- PROBLEM DETAILS
Your task is to restate word for word the lines in the material below, from the one with "both the activation" up to and including the one with "y1, x2, y2].". Do not carry over the pictures.

- DATA FOR THE TASK
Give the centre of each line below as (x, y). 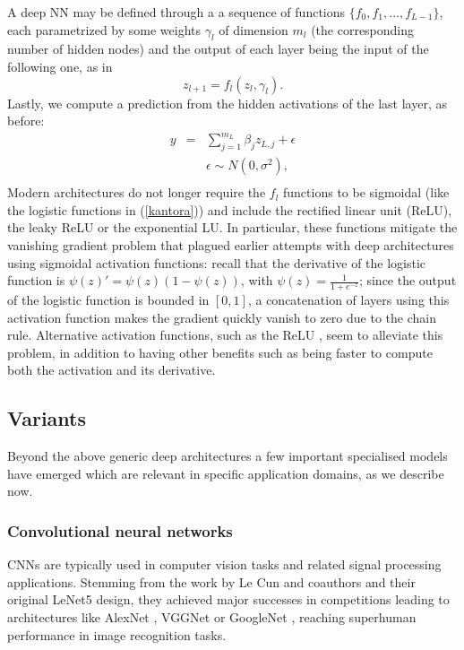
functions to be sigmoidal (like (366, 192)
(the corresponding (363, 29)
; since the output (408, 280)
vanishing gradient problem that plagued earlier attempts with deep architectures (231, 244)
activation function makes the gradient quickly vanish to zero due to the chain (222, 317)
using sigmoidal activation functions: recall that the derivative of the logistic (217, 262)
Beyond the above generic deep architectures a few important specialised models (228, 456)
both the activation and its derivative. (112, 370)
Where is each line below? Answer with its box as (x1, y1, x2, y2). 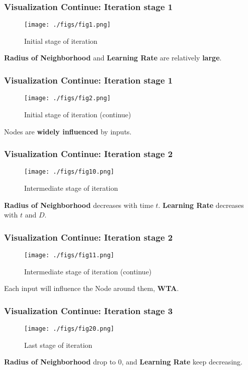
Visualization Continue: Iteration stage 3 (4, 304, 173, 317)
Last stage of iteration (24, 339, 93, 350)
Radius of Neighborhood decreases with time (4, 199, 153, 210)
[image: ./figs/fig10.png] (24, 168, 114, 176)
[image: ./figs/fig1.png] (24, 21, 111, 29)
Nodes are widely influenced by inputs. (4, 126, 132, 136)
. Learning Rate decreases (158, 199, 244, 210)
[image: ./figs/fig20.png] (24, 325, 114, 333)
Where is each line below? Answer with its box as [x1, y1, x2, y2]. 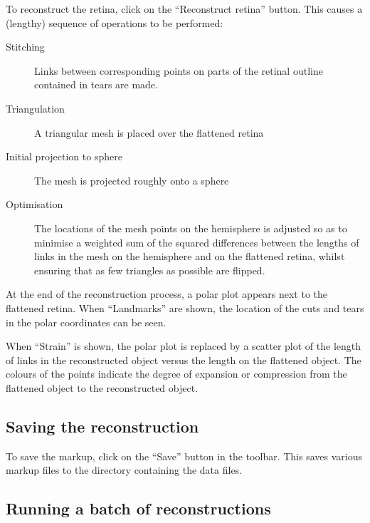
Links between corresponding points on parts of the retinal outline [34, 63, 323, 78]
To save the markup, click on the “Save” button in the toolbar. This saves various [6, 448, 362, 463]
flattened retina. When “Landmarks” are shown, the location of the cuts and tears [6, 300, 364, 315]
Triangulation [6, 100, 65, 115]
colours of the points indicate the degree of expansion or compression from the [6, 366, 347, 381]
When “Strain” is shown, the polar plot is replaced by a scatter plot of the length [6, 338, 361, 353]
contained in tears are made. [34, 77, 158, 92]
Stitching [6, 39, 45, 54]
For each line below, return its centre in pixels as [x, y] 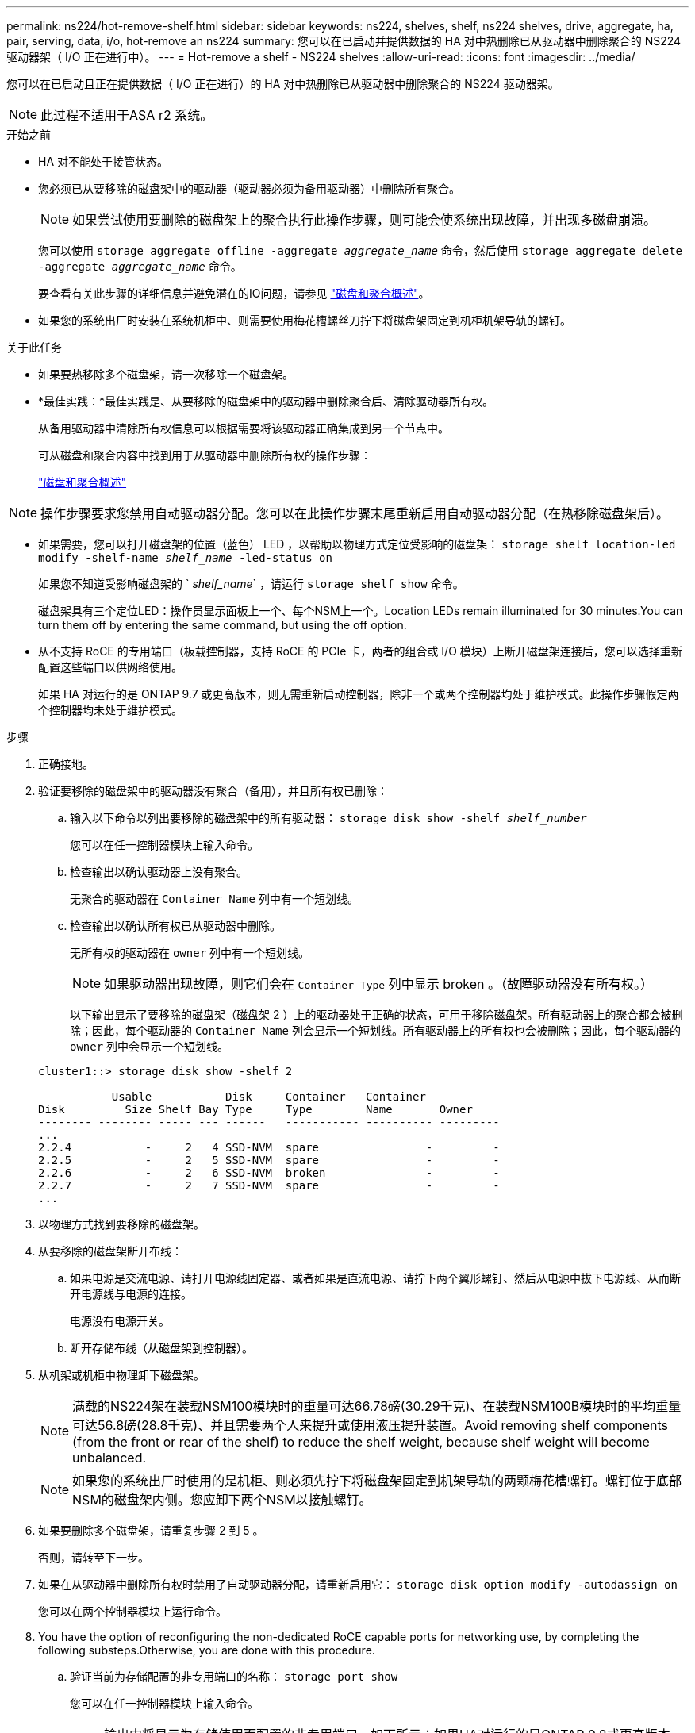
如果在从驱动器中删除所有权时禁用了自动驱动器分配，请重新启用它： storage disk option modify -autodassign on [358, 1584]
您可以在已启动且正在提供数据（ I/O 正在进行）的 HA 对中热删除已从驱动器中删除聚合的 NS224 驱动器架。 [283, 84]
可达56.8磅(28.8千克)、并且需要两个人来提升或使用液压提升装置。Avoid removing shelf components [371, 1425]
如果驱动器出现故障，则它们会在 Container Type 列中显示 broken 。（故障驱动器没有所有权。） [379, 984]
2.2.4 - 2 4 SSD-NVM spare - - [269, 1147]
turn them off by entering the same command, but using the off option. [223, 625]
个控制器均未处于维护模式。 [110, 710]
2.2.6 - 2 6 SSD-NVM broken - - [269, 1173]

- TASK ANSWER
both the activation and its derivative. (112, 370)
Where is each line below? Answer with its box as (x1, y1, x2, y2). 
Visualization Continue: Iteration stage 3 (4, 304, 173, 317)
Last stage of iteration (24, 339, 93, 350)
Radius of Neighborhood decreases with time (4, 199, 153, 210)
[image: ./figs/fig10.png] (24, 168, 114, 176)
[image: ./figs/fig1.png] (24, 21, 111, 29)
Nodes are widely influenced by inputs. (4, 126, 132, 136)
. Learning Rate decreases (158, 199, 244, 210)
[image: ./figs/fig20.png] (24, 325, 114, 333)
Where is each line below? Answer with its box as [x1, y1, x2, y2]. 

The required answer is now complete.